> [TASK DIRECTIONS]
Below are some records; repeat them all exactly, minus the pictures.

> [MATERIAL SUPPLIED]
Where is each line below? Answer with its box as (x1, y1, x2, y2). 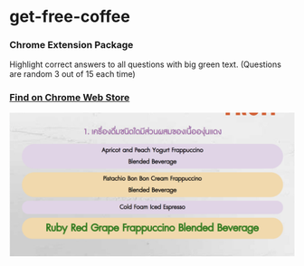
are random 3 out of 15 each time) (9, 69, 136, 80)
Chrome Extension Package (9, 39, 134, 52)
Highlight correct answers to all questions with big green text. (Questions (9, 59, 282, 70)
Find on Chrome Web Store (9, 91, 130, 104)
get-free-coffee (9, 6, 131, 27)
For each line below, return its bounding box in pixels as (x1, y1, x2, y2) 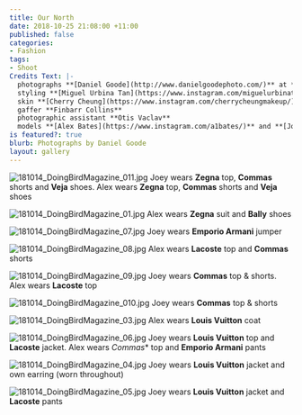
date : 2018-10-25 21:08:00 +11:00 (9, 22, 139, 31)
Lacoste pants (9, 395, 63, 406)
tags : (9, 55, 30, 64)
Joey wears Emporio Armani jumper (147, 226, 282, 237)
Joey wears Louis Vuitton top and (147, 332, 275, 343)
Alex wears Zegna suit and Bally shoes (147, 208, 292, 219)
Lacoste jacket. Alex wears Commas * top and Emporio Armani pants (9, 341, 267, 352)
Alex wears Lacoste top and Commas (147, 243, 289, 254)

> [RESPONSE FOR THIS EXERCISE]
Where is each line below? Answer with its box as (x1, y1, x2, y2). 
are random 3 out of 15 each time) (9, 69, 136, 80)
Chrome Extension Package (9, 39, 134, 52)
Highlight correct answers to all questions with big green text. (Questions (9, 59, 282, 70)
Find on Chrome Web Store (9, 91, 130, 104)
get-free-coffee (9, 6, 131, 27)
For each line below, return its bounding box in pixels as (x1, y1, x2, y2) 
date : 2018-10-25 21:08:00 +11:00 (9, 22, 139, 31)
Lacoste pants (9, 395, 63, 406)
tags : (9, 55, 30, 64)
Joey wears Emporio Armani jumper (147, 226, 282, 237)
Joey wears Louis Vuitton top and (147, 332, 275, 343)
Alex wears Zegna suit and Bally shoes (147, 208, 292, 219)
Lacoste jacket. Alex wears Commas * top and Emporio Armani pants (9, 341, 267, 352)
Alex wears Lacoste top and Commas (147, 243, 289, 254)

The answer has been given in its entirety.